* Stored items:
────────────────────────────────────────
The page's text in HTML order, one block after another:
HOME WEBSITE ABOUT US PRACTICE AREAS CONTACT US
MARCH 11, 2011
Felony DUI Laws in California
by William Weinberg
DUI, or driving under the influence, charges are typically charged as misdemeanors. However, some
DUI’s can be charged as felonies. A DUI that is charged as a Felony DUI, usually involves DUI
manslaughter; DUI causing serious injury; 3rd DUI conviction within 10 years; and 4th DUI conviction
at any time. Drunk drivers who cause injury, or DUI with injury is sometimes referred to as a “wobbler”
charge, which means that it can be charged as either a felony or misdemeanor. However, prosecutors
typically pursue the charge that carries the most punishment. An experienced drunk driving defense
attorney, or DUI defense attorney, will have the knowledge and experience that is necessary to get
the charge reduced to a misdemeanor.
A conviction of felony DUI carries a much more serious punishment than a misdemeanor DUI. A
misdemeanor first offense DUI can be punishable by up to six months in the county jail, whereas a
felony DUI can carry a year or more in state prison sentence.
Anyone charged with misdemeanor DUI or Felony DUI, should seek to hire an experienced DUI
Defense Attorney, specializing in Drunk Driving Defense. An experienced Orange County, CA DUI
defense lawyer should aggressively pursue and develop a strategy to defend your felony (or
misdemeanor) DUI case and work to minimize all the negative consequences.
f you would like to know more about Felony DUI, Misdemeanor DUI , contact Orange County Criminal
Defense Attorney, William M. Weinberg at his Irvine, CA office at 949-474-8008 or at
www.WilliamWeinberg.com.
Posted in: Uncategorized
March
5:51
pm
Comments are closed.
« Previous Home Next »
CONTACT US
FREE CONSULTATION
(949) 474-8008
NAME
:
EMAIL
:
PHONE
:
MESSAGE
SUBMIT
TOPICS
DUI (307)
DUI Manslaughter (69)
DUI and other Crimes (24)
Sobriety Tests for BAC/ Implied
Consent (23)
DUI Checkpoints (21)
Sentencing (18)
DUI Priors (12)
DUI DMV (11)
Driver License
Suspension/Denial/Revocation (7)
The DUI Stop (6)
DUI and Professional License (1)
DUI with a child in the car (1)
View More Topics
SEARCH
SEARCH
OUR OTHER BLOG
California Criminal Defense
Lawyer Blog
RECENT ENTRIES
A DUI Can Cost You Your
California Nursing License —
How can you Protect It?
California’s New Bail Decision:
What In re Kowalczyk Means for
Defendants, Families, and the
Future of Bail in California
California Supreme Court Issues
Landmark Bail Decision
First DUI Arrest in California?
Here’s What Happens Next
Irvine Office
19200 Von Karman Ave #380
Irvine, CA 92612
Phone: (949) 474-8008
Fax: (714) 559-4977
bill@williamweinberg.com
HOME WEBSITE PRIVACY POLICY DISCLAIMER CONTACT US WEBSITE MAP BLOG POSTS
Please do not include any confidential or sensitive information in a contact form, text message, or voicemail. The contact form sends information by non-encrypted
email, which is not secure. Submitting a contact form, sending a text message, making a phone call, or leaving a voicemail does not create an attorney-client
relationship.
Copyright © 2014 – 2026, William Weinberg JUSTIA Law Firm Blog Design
────────────────────────────────────────
After reading the records above, transcribe them verbatim.

The page's text in HTML order, one block after another:
HOME WEBSITE ABOUT US PRACTICE AREAS CONTACT US
MARCH 11, 2011
Felony DUI Laws in California
by William Weinberg
DUI, or driving under the influence, charges are typically charged as misdemeanors. However, some
DUI’s can be charged as felonies. A DUI that is charged as a Felony DUI, usually involves DUI
manslaughter; DUI causing serious injury; 3rd DUI conviction within 10 years; and 4th DUI conviction
at any time. Drunk drivers who cause injury, or DUI with injury is sometimes referred to as a “wobbler”
charge, which means that it can be charged as either a felony or misdemeanor. However, prosecutors
typically pursue the charge that carries the most punishment. An experienced drunk driving defense
attorney, or DUI defense attorney, will have the knowledge and experience that is necessary to get
the charge reduced to a misdemeanor.
A conviction of felony DUI carries a much more serious punishment than a misdemeanor DUI. A
misdemeanor first offense DUI can be punishable by up to six months in the county jail, whereas a
felony DUI can carry a year or more in state prison sentence.
Anyone charged with misdemeanor DUI or Felony DUI, should seek to hire an experienced DUI
Defense Attorney, specializing in Drunk Driving Defense. An experienced Orange County, CA DUI
defense lawyer should aggressively pursue and develop a strategy to defend your felony (or
misdemeanor) DUI case and work to minimize all the negative consequences.
f you would like to know more about Felony DUI, Misdemeanor DUI , contact Orange County Criminal
Defense Attorney, William M. Weinberg at his Irvine, CA office at 949-474-8008 or at
www.WilliamWeinberg.com.
Posted in: Uncategorized
March
5:51
pm
Comments are closed.
« Previous Home Next »
CONTACT US
FREE CONSULTATION
(949) 474-8008
NAME
:
EMAIL
:
PHONE
:
MESSAGE
SUBMIT
TOPICS
DUI (307)
DUI Manslaughter (69)
DUI and other Crimes (24)
Sobriety Tests for BAC/ Implied
Consent (23)
DUI Checkpoints (21)
Sentencing (18)
DUI Priors (12)
DUI DMV (11)
Driver License
Suspension/Denial/Revocation (7)
The DUI Stop (6)
DUI and Professional License (1)
DUI with a child in the car (1)
View More Topics
SEARCH
SEARCH
OUR OTHER BLOG
California Criminal Defense
Lawyer Blog
RECENT ENTRIES
A DUI Can Cost You Your
California Nursing License —
How can you Protect It?
California’s New Bail Decision:
What In re Kowalczyk Means for
Defendants, Families, and the
Future of Bail in California
California Supreme Court Issues
Landmark Bail Decision
First DUI Arrest in California?
Here’s What Happens Next
Irvine Office
19200 Von Karman Ave #380
Irvine, CA 92612
Phone: (949) 474-8008
Fax: (714) 559-4977
bill@williamweinberg.com
HOME WEBSITE PRIVACY POLICY DISCLAIMER CONTACT US WEBSITE MAP BLOG POSTS
Please do not include any confidential or sensitive information in a contact form, text message, or voicemail. The contact form sends information by non-encrypted
email, which is not secure. Submitting a contact form, sending a text message, making a phone call, or leaving a voicemail does not create an attorney-client
relationship.
Copyright © 2014 – 2026, William Weinberg JUSTIA Law Firm Blog Design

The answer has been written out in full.